Puppet opera had its heyday in the 17th century as entertainment for noblemen. Composer Joseph Haydn wrote several operas for puppets that are now lost. Certainly the crowds flocking to see Twist's current show, a re-telling of the Sleeping Beauty fairy tale written in 1922 by the Italian composer Ottorino Respighi, are as much opera fans as they are puppet lovers. This is the first time the piece has been performed in the United States.

"I could hear in the audience a lot of people talking about the singers and the excitement of the opera. And also this is a very rare opera, so there was a lot of interest in opera circles about just this piece being mounted," added Mr. Twist.

The singers share star billing with the puppets. They dance with the marionettes and at one point, the soprano climbs atop a bridge to performs her aria among the puppeteers. At first, Mr. Twist was afraid to make such demands.

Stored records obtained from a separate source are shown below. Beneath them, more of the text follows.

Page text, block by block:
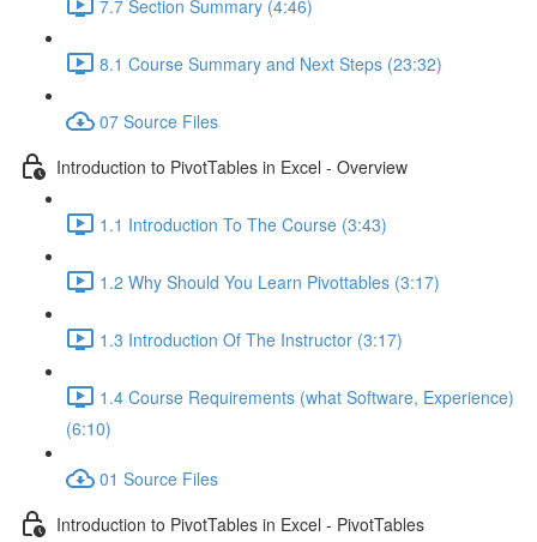
7.7 Section Summary (4:46)
8.1 Course Summary and Next Steps (23:32)
07 Source Files
Introduction to PivotTables in Excel - Overview
1.1 Introduction To The Course (3:43)
1.2 Why Should You Learn Pivottables (3:17)
1.3 Introduction Of The Instructor (3:17)
1.4 Course Requirements (what Software, Experience)
(6:10)
01 Source Files
Introduction to PivotTables in Excel - PivotTables
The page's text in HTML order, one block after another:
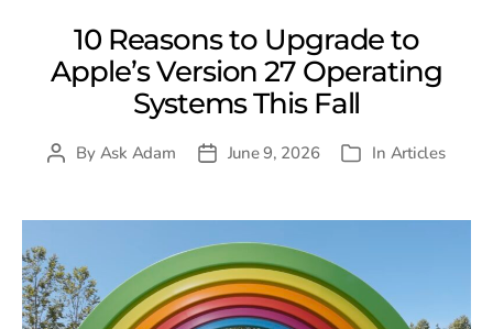
macOS
&
iOS
consulting
10 Reasons to Upgrade to
Apple’s Version 27 Operating
Systems This Fall
PostBy Ask Adam
PostJune 9, 2026 Categories
In Articles
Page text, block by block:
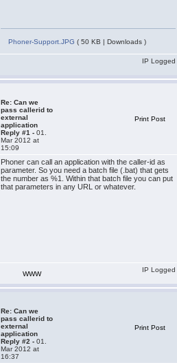
Phoner-Support.JPG ( 50 KB | Downloads )
IP Logged
Re: Can we
pass callerid to
external
application
Reply #1 - 01.
Mar 2012 at
15:09
Print Post
Phoner can call an application with the caller-id as
parameter. So you need a batch file (.bat) that gets
the number as %1. Within that batch file you can put
that parameters in any URL or whatever.
WWW
IP Logged
Re: Can we
pass callerid to
external
application
Reply #2 - 01.
Mar 2012 at
16:37
Print Post
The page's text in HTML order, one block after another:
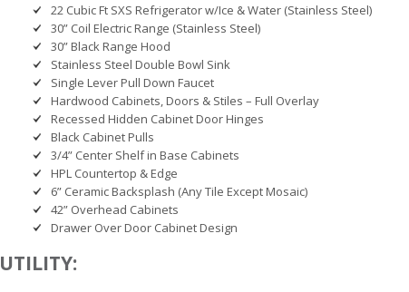
22 Cubic Ft SXS Refrigerator w/Ice & Water (Stainless Steel)
30” Coil Electric Range (Stainless Steel)
30” Black Range Hood
Stainless Steel Double Bowl Sink
Single Lever Pull Down Faucet
Hardwood Cabinets, Doors & Stiles – Full Overlay
Recessed Hidden Cabinet Door Hinges
Black Cabinet Pulls
3/4” Center Shelf in Base Cabinets
HPL Countertop & Edge
6” Ceramic Backsplash (Any Tile Except Mosaic)
42” Overhead Cabinets
Drawer Over Door Cabinet Design
UTILITY:
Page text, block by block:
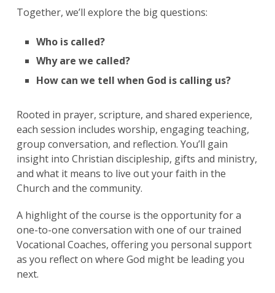
Together, we’ll explore the big questions:
Who is called?
Why are we called?
How can we tell when God is calling us?
Rooted in prayer, scripture, and shared experience,
each session includes worship, engaging teaching,
group conversation, and reflection. You’ll gain
insight into Christian discipleship, gifts and ministry,
and what it means to live out your faith in the
Church and the community.
A highlight of the course is the opportunity for a
one-to-one conversation with one of our trained
Vocational Coaches, offering you personal support
as you reflect on where God might be leading you
next.
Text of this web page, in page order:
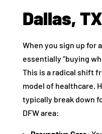
Dallas, TX
When you sign up for
essentially “buying
This is a radical shift
model of healthcare.
typically break down
DFW area:
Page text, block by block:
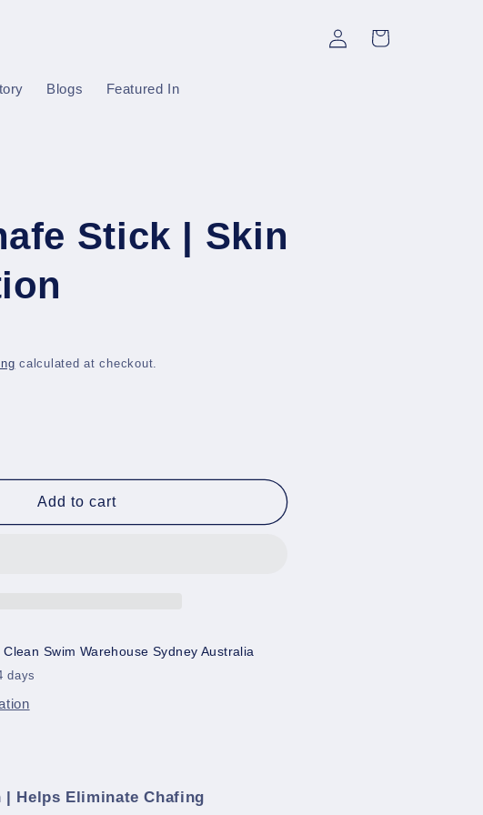
Blogs Featured In
Log
in
Cart
Stick | Skin
calculated at checkout.
Add to cart
Clean Swim Warehouse Sydney Australia
days
| Helps Eliminate Chafing
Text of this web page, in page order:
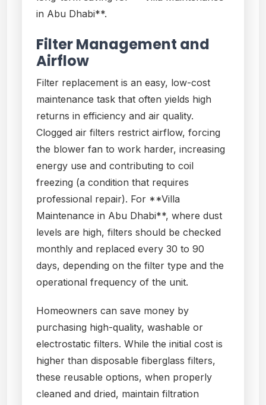
in Abu Dhabi**.
Filter Management and
Airflow
Filter replacement is an easy, low-cost
maintenance task that often yields high
returns in efficiency and air quality.
Clogged air filters restrict airflow, forcing
the blower fan to work harder, increasing
energy use and contributing to coil
freezing (a condition that requires
professional repair). For **Villa
Maintenance in Abu Dhabi**, where dust
levels are high, filters should be checked
monthly and replaced every 30 to 90
days, depending on the filter type and the
operational frequency of the unit.
Homeowners can save money by
purchasing high-quality, washable or
electrostatic filters. While the initial cost is
higher than disposable fiberglass filters,
these reusable options, when properly
cleaned and dried, maintain filtration
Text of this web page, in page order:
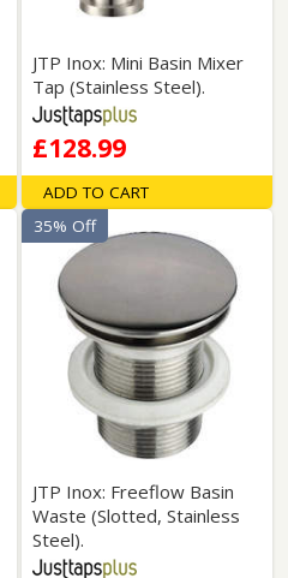
JTP Inox: Mini Basin Mixer
Tap (Stainless Steel).
£128.99
ADD TO CART
JTP Inox: Freeflow Basin
Waste (Slotted, Stainless
Steel).
35% Off
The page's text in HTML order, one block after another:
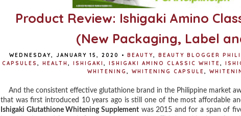
Product Review: Ishigaki Amino
(New Packaging, Label
WEDNESDAY, JANUARY 15, 2020 • BEAUTY, BEAUTY BLOGGER
CAPSULES , HEALTH , ISHIGAKI , ISHIGAKI AMINO CLASSIC WHITE,
WHITENING , WHITENING CAPSULE,
And the consistent effective glutathione brand in the Philippine market
that was first introduced 10 years ago is still one of the most affordable
Ishigaki Glutathione Whitening Supplementwas 2015 and for a span of
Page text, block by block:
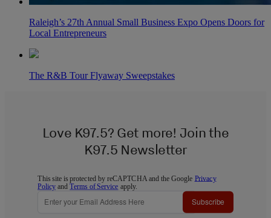
Raleigh’s 27th Annual Small Business Expo Opens Doors for
Local Entrepreneurs
The R&B Tour Flyaway Sweepstakes
Love K97.5? Get more! Join the
K97.5 Newsletter
This site is protected by reCAPTCHA and the Google Privacy
Policy andTerms of Service apply.
Subscribe
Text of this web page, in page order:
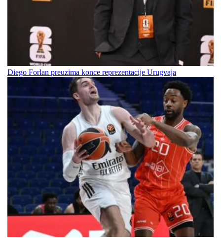
Diego Forlan preuzima konce reprezentacije Urugvaja
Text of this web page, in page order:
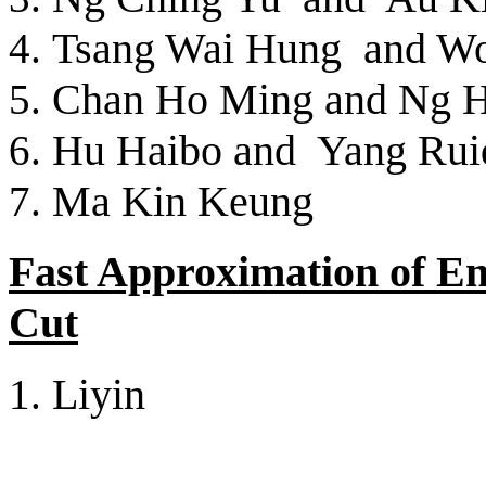
Tsang Wai Hung and
Chan Ho Ming and Ng
Hu Haibo and Yang
Ma Kin Keung
Fast Approximation of
Cut
Liyin
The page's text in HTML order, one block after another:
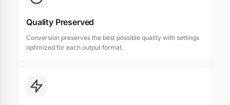
Quality Preserved
Conversion preserves the best possible quality with settings
optimized for each output format.
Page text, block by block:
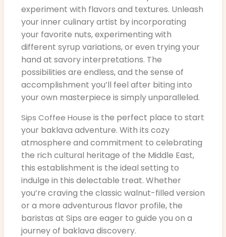
experiment with flavors and textures. Unleash
your inner culinary artist by incorporating
your favorite nuts, experimenting with
different syrup variations, or even trying your
hand at savory interpretations. The
possibilities are endless, and the sense of
accomplishment you’ll feel after biting into
your own masterpiece is simply unparalleled.
Sips Coffee House is the perfect place to start
your baklava adventure. With its cozy
atmosphere and commitment to celebrating
the rich cultural heritage of the Middle East,
this establishment is the ideal setting to
indulge in this delectable treat. Whether
you’re craving the classic walnut-filled version
or a more adventurous flavor profile, the
baristas at Sips are eager to guide you on a
journey of baklava discovery.
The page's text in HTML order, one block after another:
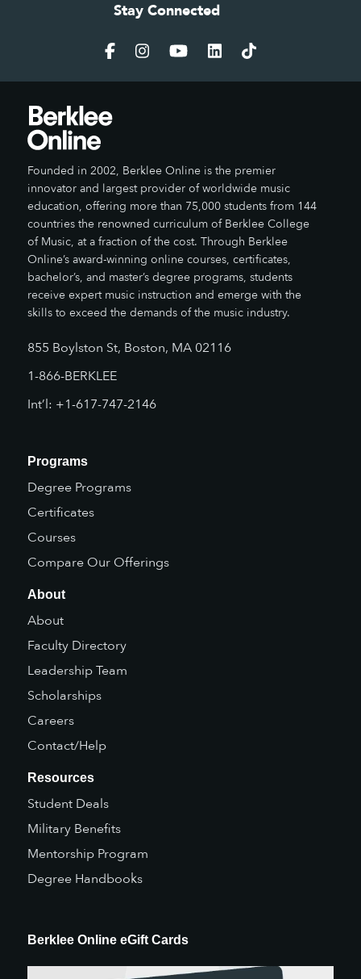
Stay Connected
Founded in 2002, Berklee Online is the premier
innovator and largest provider of worldwide music
education, offering more than 75,000 students from 144
countries the renowned curriculum of Berklee College
of Music, at a fraction of the cost. Through Berklee
Online’s award-winning online courses, certificates,
bachelor’s, and master’s degree programs, students
receive expert music instruction and emerge with the
skills to exceed the demands of the music industry.
855 Boylston St, Boston, MA 02116
1-866-BERKLEE
Int’l: +1-617-747-2146
Programs
Degree Programs
Certificates
Courses
Compare Our Offerings
Resources
Student Deals
Military Benefits
Mentorship Program
Degree Handbooks
About
About
Faculty Directory
Leadership Team
Scholarships
Careers
Contact/Help
Berklee Online eGift Cards
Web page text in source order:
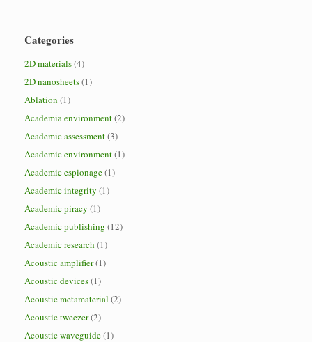
Categories
2D materials(4)
2D nanosheets(1)
Ablation (1)
Academia environment(2)
Academic assessment(3)
Academic environment(1)
Academic espionage(1)
Academic integrity (1)
Academic piracy (1)
Academic publishing (12)
Academic research (1)
Acoustic amplifier(1)
Acoustic devices(1)
Acoustic metamaterial (2)
Acoustic tweezer(2)
Acoustic waveguide(1)
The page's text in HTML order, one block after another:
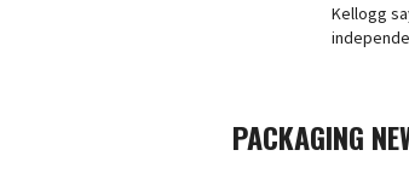
Kellogg
PACKAGING
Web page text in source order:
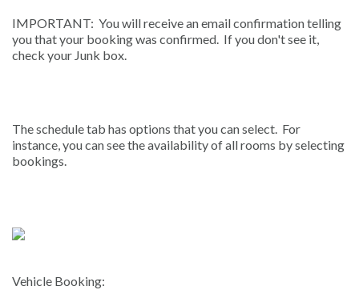
IMPORTANT: You will receive an email confirmation telling
you that your booking was confirmed. If you don't see it,
check your Junk box.
The schedule tab has options that you can select. For
instance, you can see the availability of all rooms by selecting
bookings.
Vehicle Booking:
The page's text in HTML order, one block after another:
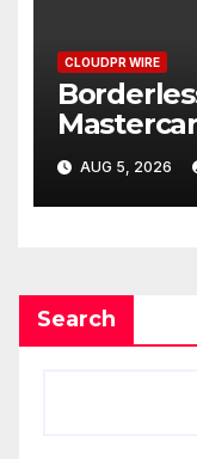
CLOUDPR WIRE
Trusted
AUG 5, 2026
Search
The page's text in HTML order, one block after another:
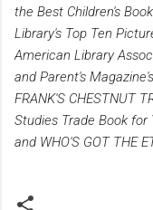
the Best Children's
Library's Top Ten
American Library
and Parent's
FRANK'S CHESTNUT
Studies Trade Book for
and WHO'S GOT THE
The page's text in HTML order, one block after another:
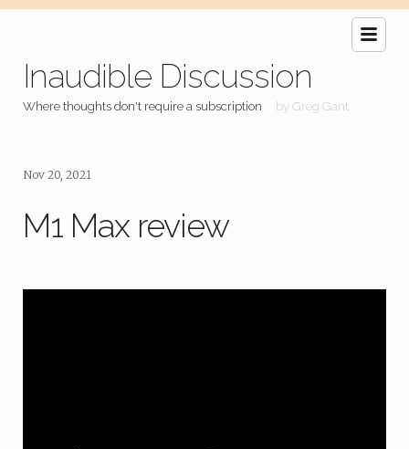
Inaudible Discussion
Where thoughts don't require a subscription by Greg Gant
Nov 20, 2021
M1 Max review
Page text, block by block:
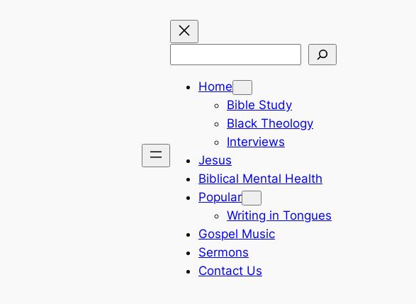
Home
Bible Study
Black Theology
Interviews
Jesus
Biblical Mental Health
Popular
Writing in Tongues
Gospel Music
Sermons
Contact Us
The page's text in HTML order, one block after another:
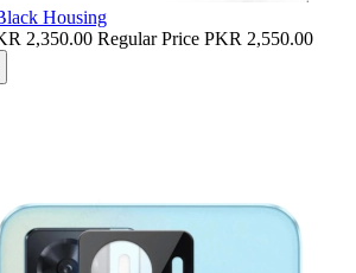
Housing
2,350.00 Regular Price PKR 2,550.00
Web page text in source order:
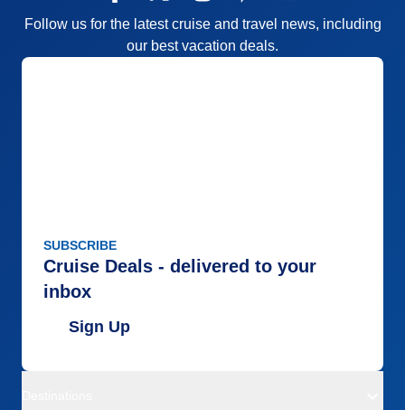
Follow us for the latest cruise and travel news, including
our best vacation deals.
SUBSCRIBE
Cruise Deals - delivered to your
inbox
Sign Up
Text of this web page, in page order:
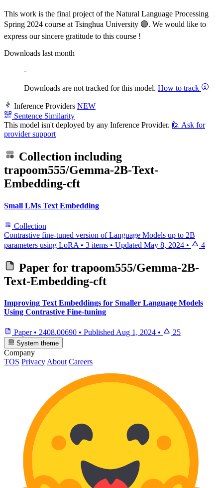
This work is the final project of the Natural Language Processing
Spring 2024 course at Tsinghua University 🟣. We would like to
express our sincere gratitude to this course !
Downloads last month
-
Downloads are not tracked for this model. How to track
Inference Providers NEW
Sentence Similarity
This model isn't deployed by any Inference Provider. 🙋 Ask for
provider support
Collection including
trapoom555/Gemma-2B-Text-
Embedding-cft
Small LMs Text Embedding
Collection
Contrastive fine-tuned version of Language Models up to 2B
parameters using LoRA • 3 items • Updated May 8, 2024 • 4
Paper for trapoom555/Gemma-2B-
Text-Embedding-cft
Improving Text Embeddings for Smaller Language Models
Using Contrastive Fine-tuning
Paper • 2408.00690 • Published Aug 1, 2024 • 25
System theme
Company
TOS Privacy About Careers
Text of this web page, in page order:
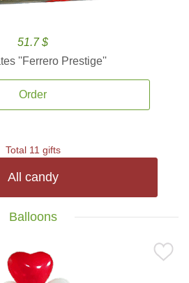
51.7 $
''Ferrero Prestige''
Order
Total 11 gifts
All candy
Balloons
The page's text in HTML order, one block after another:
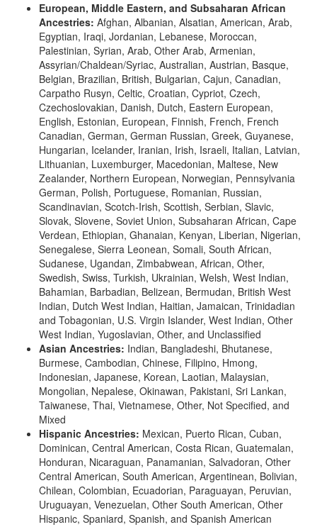
European, Middle Eastern, and Subsaharan African
Ancestries: Afghan, Albanian, Alsatian, American, Arab,
Egyptian, Iraqi, Jordanian, Lebanese, Moroccan,
Palestinian, Syrian, Arab, Other Arab, Armenian,
Assyrian/Chaldean/Syriac, Australian, Austrian, Basque,
Belgian, Brazilian, British, Bulgarian, Cajun, Canadian,
Carpatho Rusyn, Celtic, Croatian, Cypriot, Czech,
Czechoslovakian, Danish, Dutch, Eastern European,
English, Estonian, European, Finnish, French, French
Canadian, German, German Russian, Greek, Guyanese,
Hungarian, Icelander, Iranian, Irish, Israeli, Italian, Latvian,
Lithuanian, Luxemburger, Macedonian, Maltese, New
Zealander, Northern European, Norwegian, Pennsylvania
German, Polish, Portuguese, Romanian, Russian,
Scandinavian, Scotch-Irish, Scottish, Serbian, Slavic,
Slovak, Slovene, Soviet Union, Subsaharan African, Cape
Verdean, Ethiopian, Ghanaian, Kenyan, Liberian, Nigerian,
Senegalese, Sierra Leonean, Somali, South African,
Sudanese, Ugandan, Zimbabwean, African, Other,
Swedish, Swiss, Turkish, Ukrainian, Welsh, West Indian,
Bahamian, Barbadian, Belizean, Bermudan, British West
Indian, Dutch West Indian, Haitian, Jamaican, Trinidadian
and Tobagonian, U.S. Virgin Islander, West Indian, Other
West Indian, Yugoslavian, Other, and Unclassified
Asian Ancestries: Indian, Bangladeshi, Bhutanese,
Burmese, Cambodian, Chinese, Filipino, Hmong,
Indonesian, Japanese, Korean, Laotian, Malaysian,
Mongolian, Nepalese, Okinawan, Pakistani, Sri Lankan,
Taiwanese, Thai, Vietnamese, Other, Not Specified, and
Mixed
Hispanic Ancestries: Mexican, Puerto Rican, Cuban,
Dominican, Central American, Costa Rican, Guatemalan,
Honduran, Nicaraguan, Panamanian, Salvadoran, Other
Central American, South American, Argentinean, Bolivian,
Chilean, Colombian, Ecuadorian, Paraguayan, Peruvian,
Uruguayan, Venezuelan, Other South American, Other
Hispanic, Spaniard, Spanish, and Spanish American
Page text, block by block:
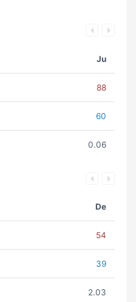
Ju
88
60
0.06
De
54
39
2.03
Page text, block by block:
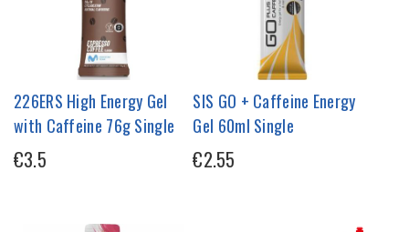
226ERS High Energy Gel
with Caffeine 76g Single
€3.5
SIS GO + Caffeine Energy
Gel 60ml Single
€2.55
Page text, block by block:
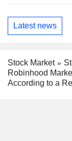
Latest news
Stock Market
Robinhood
According to a
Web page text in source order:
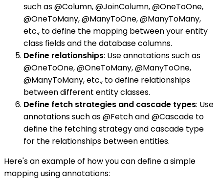
such as @Column, @JoinColumn, @OneToOne,
@OneToMany, @ManyToOne, @ManyToMany,
etc., to define the mapping between your entity
class fields and the database columns.
Define relationships: Use annotations such as
@OneToOne, @OneToMany, @ManyToOne,
@ManyToMany, etc., to define relationships
between different entity classes.
Define fetch strategies and cascade types: Use
annotations such as @Fetch and @Cascade to
define the fetching strategy and cascade type
for the relationships between entities.
Here's an example of how you can define a simple
mapping using annotations:

"Working with the opera singers I was very nervous," he explained. "I had been warned, 'Be careful Basil,' that they might be, you know, sort of precious divas. I met them and told them right away because you know with the string puppets they get tangled, I told them, 'Now in this show the puppets are the divas. And you may have to wait for them sometimes.' And they all thought that was real funny."

Although operating life-sized marionettes is technically challenging, the puppets' movements seem quaintly low tech when compared to the marvels of computer animation. How does such an old-fashioned art form compete for audiences in today's high-tech world?

"You would think that technology is killing puppetry, but actually my experience has been the contrary," he said. "You know technology makes it too easy for us sometimes to just sit back and you see [the movie] The Attack of the Clones and it's sort of not impressive, because they just did it with computers. But it's impressive to see the puppeteers at work. And it's also asking you to participate, to use your imagination and that I think is more satisfying for an audience."

Basil Twist, in fact, has found a thriving interest in puppetry all around the globe.

"It's so great to be part of the brotherhood and sisterhood of puppetry and meet people in other countries," he added. "I spent a lot of time in Japan last year. There's a really remarkable puppetry tradition there. [It is] very venerable, not at all for children. I went to a puppetry school in France and I got to travel a lot in Europe. It's so cool to meet puppeteers from other parts of the world because there's something about puppeteers, they're really, really kind, nice people. And that shows up around the world no matter what technique, what culture they're a part of."

This summer Basil Twist's marionettes have conquered Manhattan. And there is another New York puppet show, the raunchy Broadway hit Avenue Q, that will soon play Las Vegas. Puppets, it appears, have got audiences by a string.